- Born: 1956 (age 69–70) Niagara-on-the-Lake, Ontario, Canada
- Occupations: writer, university professor

= Mark Blagrave =

Canadian writer

Mark Blagrave (born 1956) is a Canadian writer of plays, short stories, and novels, and a former university professor and administrator.

Born in Niagara-on-the-Lake, Blagrave was raised in Southern Ontario and Bermuda before finishing high school in Saint John, New Brunswick. After earning his BA at Mount Allison University in Sackville, New Brunswick, and his MA and PhD from the University of Toronto, he returned to teach at the University of New Brunswick in Saint John and then, for twenty years, at Mount Allison University. In 2009, he returned to Ontario as Dean of the Faculty of Arts and Social Science at Huron University College, where he stayed until 2016 when he settled back in New Brunswick in St Andrews By-the-Sea.

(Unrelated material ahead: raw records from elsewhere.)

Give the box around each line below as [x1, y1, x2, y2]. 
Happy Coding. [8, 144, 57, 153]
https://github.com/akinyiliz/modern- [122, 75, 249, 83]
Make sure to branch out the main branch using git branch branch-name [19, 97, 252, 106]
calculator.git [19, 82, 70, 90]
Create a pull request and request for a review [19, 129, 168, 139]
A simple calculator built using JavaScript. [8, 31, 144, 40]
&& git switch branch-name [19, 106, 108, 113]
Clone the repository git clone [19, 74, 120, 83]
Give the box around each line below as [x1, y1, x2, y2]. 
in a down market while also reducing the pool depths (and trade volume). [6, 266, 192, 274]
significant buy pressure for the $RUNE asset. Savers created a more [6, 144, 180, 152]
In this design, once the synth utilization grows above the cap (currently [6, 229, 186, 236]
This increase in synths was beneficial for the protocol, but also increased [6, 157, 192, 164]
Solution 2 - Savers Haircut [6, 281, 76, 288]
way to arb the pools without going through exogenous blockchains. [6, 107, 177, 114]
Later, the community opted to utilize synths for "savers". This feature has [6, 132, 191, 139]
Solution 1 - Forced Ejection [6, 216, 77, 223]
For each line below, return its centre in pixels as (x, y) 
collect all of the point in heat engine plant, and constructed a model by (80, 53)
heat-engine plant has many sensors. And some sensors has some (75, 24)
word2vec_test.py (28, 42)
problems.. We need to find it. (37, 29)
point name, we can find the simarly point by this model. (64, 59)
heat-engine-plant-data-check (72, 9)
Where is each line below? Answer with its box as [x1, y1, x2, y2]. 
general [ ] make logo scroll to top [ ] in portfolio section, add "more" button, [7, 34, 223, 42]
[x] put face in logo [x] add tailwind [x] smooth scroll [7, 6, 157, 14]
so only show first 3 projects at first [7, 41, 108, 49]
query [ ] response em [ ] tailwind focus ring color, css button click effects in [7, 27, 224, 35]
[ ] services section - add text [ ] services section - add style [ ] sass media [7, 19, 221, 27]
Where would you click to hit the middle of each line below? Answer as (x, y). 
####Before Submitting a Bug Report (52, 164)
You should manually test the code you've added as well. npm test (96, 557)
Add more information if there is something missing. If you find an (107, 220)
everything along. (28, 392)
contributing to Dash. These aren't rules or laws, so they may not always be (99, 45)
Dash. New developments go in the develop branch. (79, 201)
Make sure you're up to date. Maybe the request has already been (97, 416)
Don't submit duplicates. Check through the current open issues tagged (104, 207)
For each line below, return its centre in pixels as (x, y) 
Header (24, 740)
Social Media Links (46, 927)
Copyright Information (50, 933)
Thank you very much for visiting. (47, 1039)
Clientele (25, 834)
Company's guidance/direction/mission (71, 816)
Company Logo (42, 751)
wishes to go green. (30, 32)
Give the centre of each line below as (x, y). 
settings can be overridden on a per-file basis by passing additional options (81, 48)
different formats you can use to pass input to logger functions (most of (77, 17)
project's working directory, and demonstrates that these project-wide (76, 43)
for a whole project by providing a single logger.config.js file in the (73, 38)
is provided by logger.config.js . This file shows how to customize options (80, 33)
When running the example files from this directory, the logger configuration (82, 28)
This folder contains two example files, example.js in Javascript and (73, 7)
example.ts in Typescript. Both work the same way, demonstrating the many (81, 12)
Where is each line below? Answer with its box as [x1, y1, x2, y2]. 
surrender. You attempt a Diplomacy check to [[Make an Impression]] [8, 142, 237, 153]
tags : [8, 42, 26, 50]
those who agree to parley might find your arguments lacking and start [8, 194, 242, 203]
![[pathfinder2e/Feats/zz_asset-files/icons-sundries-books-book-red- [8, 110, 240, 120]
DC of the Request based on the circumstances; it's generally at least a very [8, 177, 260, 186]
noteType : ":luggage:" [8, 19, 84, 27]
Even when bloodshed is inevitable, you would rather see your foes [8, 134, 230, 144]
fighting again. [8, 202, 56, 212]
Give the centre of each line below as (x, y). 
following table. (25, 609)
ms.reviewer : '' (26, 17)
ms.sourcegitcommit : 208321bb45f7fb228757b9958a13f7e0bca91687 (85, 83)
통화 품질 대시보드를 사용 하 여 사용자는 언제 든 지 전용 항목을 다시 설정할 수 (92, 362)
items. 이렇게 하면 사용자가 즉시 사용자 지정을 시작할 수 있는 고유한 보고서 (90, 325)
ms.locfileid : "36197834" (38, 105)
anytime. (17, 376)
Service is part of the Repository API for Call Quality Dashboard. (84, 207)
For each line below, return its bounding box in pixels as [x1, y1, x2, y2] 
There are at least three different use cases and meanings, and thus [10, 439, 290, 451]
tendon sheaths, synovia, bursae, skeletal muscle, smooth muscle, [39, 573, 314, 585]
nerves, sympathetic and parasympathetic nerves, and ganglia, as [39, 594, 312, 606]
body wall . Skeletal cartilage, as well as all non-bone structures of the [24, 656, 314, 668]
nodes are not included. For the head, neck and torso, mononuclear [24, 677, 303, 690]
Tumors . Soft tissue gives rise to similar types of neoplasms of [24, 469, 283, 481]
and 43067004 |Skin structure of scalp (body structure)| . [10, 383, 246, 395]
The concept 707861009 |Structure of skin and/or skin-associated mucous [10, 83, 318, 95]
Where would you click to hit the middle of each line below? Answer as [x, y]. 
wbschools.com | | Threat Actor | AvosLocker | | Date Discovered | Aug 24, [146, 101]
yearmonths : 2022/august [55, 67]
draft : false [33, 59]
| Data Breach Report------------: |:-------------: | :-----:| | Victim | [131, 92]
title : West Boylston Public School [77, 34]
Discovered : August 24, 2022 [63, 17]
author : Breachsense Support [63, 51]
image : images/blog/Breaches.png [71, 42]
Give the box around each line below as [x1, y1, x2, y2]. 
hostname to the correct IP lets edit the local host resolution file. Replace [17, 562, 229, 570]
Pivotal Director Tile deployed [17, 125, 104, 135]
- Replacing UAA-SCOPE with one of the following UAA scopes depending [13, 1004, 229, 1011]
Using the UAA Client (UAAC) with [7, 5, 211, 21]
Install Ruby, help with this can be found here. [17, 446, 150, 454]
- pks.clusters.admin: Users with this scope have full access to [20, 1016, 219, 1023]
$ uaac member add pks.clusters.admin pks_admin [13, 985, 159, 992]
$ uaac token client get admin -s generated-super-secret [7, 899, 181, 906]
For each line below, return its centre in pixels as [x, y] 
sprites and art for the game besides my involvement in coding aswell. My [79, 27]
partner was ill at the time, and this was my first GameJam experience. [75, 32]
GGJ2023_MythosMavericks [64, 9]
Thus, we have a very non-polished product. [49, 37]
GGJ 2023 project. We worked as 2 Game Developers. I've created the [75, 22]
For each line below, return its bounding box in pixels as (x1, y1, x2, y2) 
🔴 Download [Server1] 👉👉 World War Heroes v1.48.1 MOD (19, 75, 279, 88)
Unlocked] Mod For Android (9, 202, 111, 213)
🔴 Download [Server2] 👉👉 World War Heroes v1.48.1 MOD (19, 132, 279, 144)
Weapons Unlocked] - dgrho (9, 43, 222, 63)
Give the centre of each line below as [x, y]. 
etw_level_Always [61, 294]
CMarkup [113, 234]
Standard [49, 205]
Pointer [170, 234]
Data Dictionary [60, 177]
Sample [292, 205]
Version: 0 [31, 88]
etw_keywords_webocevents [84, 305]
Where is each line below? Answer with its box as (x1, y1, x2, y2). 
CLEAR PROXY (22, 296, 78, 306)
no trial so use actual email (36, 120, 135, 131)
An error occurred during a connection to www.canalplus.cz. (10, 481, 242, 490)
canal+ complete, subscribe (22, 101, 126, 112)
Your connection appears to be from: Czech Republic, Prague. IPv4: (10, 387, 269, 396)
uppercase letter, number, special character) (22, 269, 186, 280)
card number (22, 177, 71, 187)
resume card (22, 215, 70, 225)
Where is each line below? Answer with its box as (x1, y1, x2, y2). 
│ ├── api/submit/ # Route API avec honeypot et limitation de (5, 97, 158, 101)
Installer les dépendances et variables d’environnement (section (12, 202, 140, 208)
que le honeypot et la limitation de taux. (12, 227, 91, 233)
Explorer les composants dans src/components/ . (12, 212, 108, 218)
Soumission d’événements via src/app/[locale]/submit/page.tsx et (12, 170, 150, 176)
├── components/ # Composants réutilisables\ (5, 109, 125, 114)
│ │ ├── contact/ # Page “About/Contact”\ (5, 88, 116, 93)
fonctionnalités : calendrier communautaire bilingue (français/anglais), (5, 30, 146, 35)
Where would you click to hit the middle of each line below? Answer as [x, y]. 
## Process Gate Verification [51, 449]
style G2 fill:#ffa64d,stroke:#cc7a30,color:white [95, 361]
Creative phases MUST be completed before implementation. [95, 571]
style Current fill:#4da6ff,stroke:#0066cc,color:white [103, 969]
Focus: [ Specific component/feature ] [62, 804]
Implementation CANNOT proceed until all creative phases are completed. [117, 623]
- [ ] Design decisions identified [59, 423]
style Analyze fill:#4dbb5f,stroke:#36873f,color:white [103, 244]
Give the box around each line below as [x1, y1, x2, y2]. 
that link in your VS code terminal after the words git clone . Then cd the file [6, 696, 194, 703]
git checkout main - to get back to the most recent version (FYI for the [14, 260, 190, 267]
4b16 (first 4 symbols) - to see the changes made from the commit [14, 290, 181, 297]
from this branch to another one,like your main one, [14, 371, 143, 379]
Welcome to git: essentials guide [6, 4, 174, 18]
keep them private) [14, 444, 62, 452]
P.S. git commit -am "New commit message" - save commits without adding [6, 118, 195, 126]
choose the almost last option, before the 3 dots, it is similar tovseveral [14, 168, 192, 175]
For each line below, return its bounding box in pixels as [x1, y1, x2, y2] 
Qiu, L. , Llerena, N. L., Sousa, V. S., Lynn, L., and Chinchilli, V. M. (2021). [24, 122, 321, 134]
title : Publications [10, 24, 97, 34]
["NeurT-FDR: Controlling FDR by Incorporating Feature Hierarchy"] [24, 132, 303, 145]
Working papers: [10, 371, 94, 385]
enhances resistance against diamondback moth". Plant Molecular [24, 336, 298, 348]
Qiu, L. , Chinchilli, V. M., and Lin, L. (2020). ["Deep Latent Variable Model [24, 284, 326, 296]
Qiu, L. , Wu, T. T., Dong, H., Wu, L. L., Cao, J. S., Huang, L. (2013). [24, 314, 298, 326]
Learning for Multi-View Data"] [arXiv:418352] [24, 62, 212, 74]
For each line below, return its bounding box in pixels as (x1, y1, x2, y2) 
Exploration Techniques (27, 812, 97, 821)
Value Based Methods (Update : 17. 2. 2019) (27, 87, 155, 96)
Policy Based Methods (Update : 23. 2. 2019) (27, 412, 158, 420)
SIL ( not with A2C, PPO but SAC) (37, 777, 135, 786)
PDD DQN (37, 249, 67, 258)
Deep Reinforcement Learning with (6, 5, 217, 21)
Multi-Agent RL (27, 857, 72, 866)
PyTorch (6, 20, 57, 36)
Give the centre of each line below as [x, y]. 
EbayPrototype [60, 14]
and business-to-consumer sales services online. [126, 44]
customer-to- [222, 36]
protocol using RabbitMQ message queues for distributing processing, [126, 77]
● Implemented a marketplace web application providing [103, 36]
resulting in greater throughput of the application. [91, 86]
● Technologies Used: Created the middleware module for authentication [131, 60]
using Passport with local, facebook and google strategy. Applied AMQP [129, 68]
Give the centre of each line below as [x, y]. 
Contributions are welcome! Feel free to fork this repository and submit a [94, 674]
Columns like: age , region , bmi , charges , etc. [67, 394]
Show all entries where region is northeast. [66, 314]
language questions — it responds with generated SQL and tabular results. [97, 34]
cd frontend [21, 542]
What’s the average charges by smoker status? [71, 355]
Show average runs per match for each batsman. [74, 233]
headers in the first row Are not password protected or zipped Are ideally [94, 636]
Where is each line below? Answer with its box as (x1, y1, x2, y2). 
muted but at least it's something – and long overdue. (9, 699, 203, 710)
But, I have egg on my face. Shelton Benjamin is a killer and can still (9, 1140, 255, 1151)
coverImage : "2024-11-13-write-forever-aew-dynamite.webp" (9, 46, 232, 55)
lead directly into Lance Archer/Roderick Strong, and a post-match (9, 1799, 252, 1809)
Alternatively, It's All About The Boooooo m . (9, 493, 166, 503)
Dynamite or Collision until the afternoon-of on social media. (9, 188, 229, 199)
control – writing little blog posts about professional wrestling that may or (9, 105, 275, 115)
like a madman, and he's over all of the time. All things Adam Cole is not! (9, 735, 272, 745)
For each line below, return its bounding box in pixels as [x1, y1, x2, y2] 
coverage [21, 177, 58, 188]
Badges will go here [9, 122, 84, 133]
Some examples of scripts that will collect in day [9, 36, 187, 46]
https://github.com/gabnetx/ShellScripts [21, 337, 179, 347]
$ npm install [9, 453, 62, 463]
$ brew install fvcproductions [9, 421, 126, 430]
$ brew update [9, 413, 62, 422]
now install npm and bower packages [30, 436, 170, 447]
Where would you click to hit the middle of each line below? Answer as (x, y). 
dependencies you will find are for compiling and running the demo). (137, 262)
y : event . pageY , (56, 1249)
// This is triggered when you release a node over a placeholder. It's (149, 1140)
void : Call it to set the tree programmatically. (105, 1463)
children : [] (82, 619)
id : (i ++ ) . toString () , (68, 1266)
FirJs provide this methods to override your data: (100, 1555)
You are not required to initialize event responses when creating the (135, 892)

Three of Blagrave's plays have been contracted for professional production (We Happy Few, and Scape by Live Bait Theatre, and Nomentacke by NotaBle Acts Festival) and a dozen others have been produced by university theatres in New Brunswick. His short stories have appeared regularly in Canadian periodicals such as The Fiddlehead, The Antigonish Review, and The New Quarterly. Silver Salts, his first novel, was shortlisted for the Commonwealth First Novel Award (Canada and Caribbean) for 2008. Salt in the Wounds, a collection of linked stories, all connected to salt, followed in 2014, and the novel Lay Figures in 2020.